Maps genetic loci associated with cardiac phenotypes using multi-parent regression-on-probabilities. Performs Box-Cox normalization, genome scans, and permutation-based significance testing.

  • Entry point: sbatch scripts/traitqtl/snakemake/snake.sh
  • Outputs:
    • data/processed/joinLoci/relational_tables/genesInLoci.rds - genes within QTL intervals
    • Significance thresholds and scan results

2. RNA-seq Alignment (scripts/align/)

Status: Works independently
Dependencies: None (requires raw FASTQ files)

STAR-based alignment pipeline for BRB-seq libraries with 14bp sample barcodes and UMIs. Generates count matrices used for eQTL mapping and differential expression.

  • Entry point: See scripts/align/README.md for execution details
  • Outputs:
    • data/processed/star_aligned/CC_Plate_*/ - aligned BAMs and count matrices
    • data/processed/expression/cc_raw_counts.csv - merged count matrix

3. eQTL Mapping (scripts/eqtl/)

Status: Partially integrated, needs work
Dependencies:

  • Required: RNA-seq alignment outputs
  • Optional: trait QTL results (to restrict analysis to genes in trait loci)

Maps expression QTLs for genes, with optional restriction to those within trait QTL intervals. Currently split across three separate snake scripts with hardcoded paths requiring manual execution.

  • Entry point: Currently broken - see scripts/eqtl/README.md for details
  • Integration status: Needs consolidation into single snake.sh with conda environment

4. Gene Packet Generation (scripts/packets/)

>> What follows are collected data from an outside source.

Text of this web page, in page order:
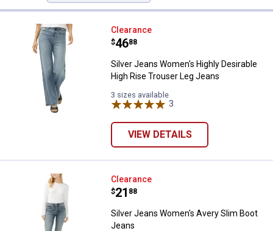
Silver Jeans Women's Highly
Clearance
Price:
$46
. 88
Silver Jeans Women's Highly Desirable
High Rise Trouser Leg Jeans
3 sizes available
3
VIEW DETAILS
Silver Jeans Women's Avery
Clearance
Price:
$21
. 88
Silver Jeans Women's Avery Slim Boot
Jeans
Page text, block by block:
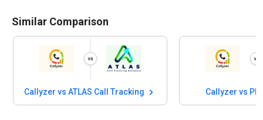
Similar Comparison
Callyzer vs ATLAS Call Tracking Callyzer vs
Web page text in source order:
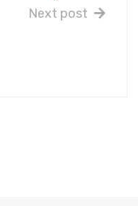
Next post
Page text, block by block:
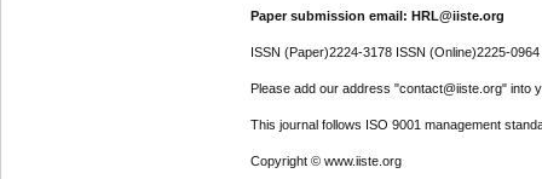
Paper submission email: HRL@iiste.org
ISSN (Paper)2224-3178 ISSN (Online)2225-0964
Please add our address "contact@iiste.org" into
This journal follows ISO 9001 management
Copyright © www.iiste.org
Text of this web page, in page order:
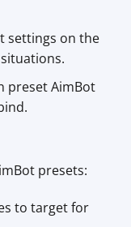
settings on the
preset AimBot
presets:
to target for
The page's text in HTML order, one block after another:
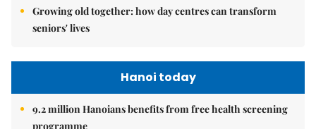
Growing old together: how day centres can transform
seniors' lives
Hanoi today
9.2 million Hanoians benefits from free health screening
programme
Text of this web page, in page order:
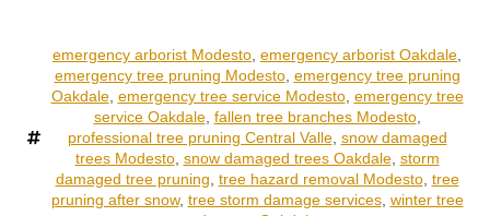
emergency arborist Modesto emergency arborist Oakdale
emergency tree pruning Modesto, emergency tree pruning
Oakdale, emergency tree service Modesto, emergency tree
service Oakdale, fallen tree branches Modesto,
professional tree pruning Central Valle, snow damaged
trees Modesto, snow damaged trees Oakdale, storm
damaged tree pruning tree hazard removal Modesto, tree
pruning after snow, tree storm damage services, winter tree
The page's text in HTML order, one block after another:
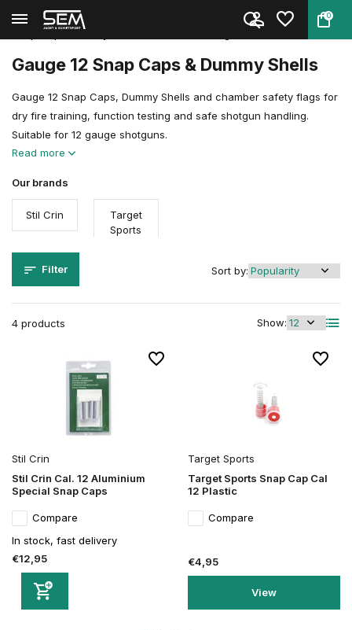
0
Back Home
Shooting Sports Accessories
Gauge 12 Snap Caps & Dummy Shells
Gauge 12 Snap Caps, Dummy Shells and chamber safety flags for
dry fire training, function testing and safe shotgun handling.
Suitable for 12 gauge shotguns.
Read more
Our brands
Stil Crin
Target
Sports
Filter
4 products Show:
Sort by:
Stil Crin
Stil Crin Cal. 12 Aluminium
Special Snap Caps
Compare
In stock, fast delivery
€12,95
Target Sports
Target Sports Snap Cap Cal
12 Plastic
Compare
€4,95
View
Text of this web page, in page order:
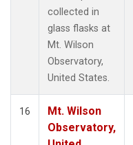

Status: Core pipeline works, needs manual post-processing
Dependencies: All three upstream components

Combines trait QTL, eQTL, and pathogenicity data into standardized "gene packets" - evidence summaries for each locus including:

  • LocusZoom-style visualizations

  • Founder mutation tables

  • Multi-sheet Excel workbooks with expression, disease associations, and phenotypes

  • Automated cardiac-relevance flagging

  • Entry point: sbatch scripts/packets/snakemake/snake.sh

  • Outputs: results/qtl_packets/ - one packet per locus cluster

Note: Manual curation scripts (scripts/packets/Anh_*.R) for adding CPM values, eQTL tags, and protein annotations need integration into Snakemake workflow.

Quick Start

Prerequisites

# Activate consolidated conda environment
set +u
source ~/mambaforge/etc/profile.d/conda.sh
conda activate miqtl-env
set -u
export LD_LIBRARY_PATH="$CONDA_PREFIX/lib"

Environment contains:

  • R 4.4.0 with miQTL, DESeq2, biomaRt, and related packages
  • Python 3.11
  • Snakemake 7.32.4

Required Input Data

  1. Genotypes: Collaborative Cross founder haplotypes

    • Location: data/raw/genomes/haplotype_cache_cc_083024/
    • Source: UNC Systems Genetics for raw files, then conver to HAPPY format
  2. Phenotypes: Processed cardiac measurements

    • Will be deposited to data repository (upload in progress)
    • Traits: body weight, chamber dimensions, wall thickness, fibrosis, cross-sectional area
  3. RNA-seq: BRB-seq FASTQ files (paired-end)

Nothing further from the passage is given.